I am hoping that they got it wrong and misreported the director of the Criminal Justice Research Unit, Cheryl Willoughby, as saying that parents should be allowed to discipline their children as they see fit.

For surely Ms Willoughby could not be suggesting that if a parent thinks it is fit to lock a child in a room for a whole day without access to the outside, that he or she should be allowed to do so.

But what the press didn’t misquote Ms Willoughby about is her own statement that she’s unaware of any alternatives to corporal punishment. Huh! There really is no other way we can influence our children in the right direction but to take up the broomstick?

Without any intention to offend, I must say I am extremely disappointed that someone holding such high national office could deliver themselves of such a myopic concept of discipline.

If she does not know, then she ought to be told that there are very many parents who discipline their children without having to touch them. My own children were raised with hardly any resort to physical discipline. And they are quite well-adjusted children – certainly not on any path to Dodds.

Ours is a culture steeped in many fossilised beliefs and traditions. One of these tells us that if we spare the rod, we will spoil the child. The interpretation of this biblical quotation – taken by many quite literally – is that it is part of God’s plan for children to be beaten. These people – among whom Ms Willoughby may be numbered – appear to be of the view that if they don’t beat their children, they would be disobeying a divine instruction.

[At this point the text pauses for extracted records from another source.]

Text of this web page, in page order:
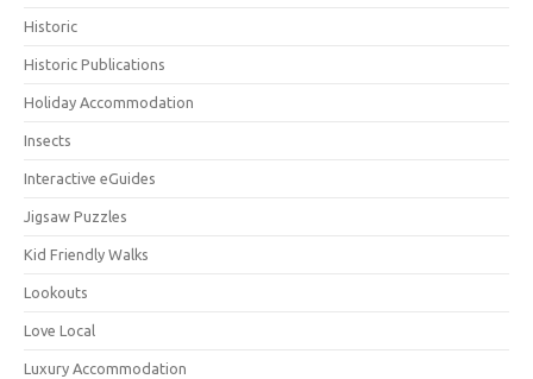
Historic
Historic Publications
Holiday Accommodation
Insects
Interactive eGuides
Jigsaw Puzzles
Kid Friendly Walks
Lookouts
Love Local
Luxury Accommodation

The spiritual centre of Christianity, Jesus Christ, gave us a hint of how we should treat children. When the disciples were chasing the children away, He rebuked them, instructing them not to prevent the children from coming to Him. This loving Christ would certainly not be heard to suggest that parents be permitted to punish children “as they see fit”.

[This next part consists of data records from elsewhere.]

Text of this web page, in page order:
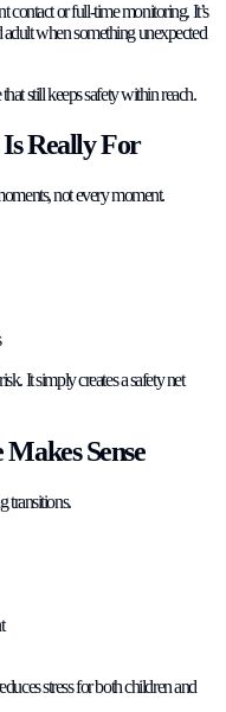
contact or full-time monitoring. It’s
adult when something unexpected
still keeps safety within reach.
Really For
not every moment.
It simply creates a safety net
Sense
transitions.
stress for both children and
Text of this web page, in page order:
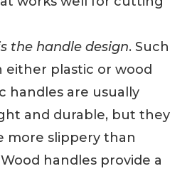
the handle design. Such
either plastic or wood
handles are usually
and durable, but they
more slippery than
handles provide a
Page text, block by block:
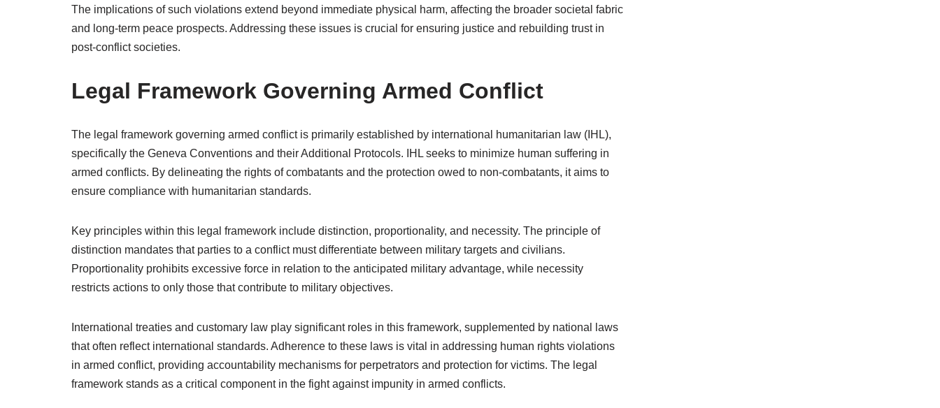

He demonstrated similar love when they brought the adulterous woman unto Him. He didn’t seek to enforce the law of the day which said she should be stoned; He pardoned her and put her accusers on the spot.

This obsession which we have in the Caribbean with beating children needs to be eradicated. Many children have been physically and emotionally scarred in our homes and schools by the indiscriminate and far too liberal application of this form of discipline.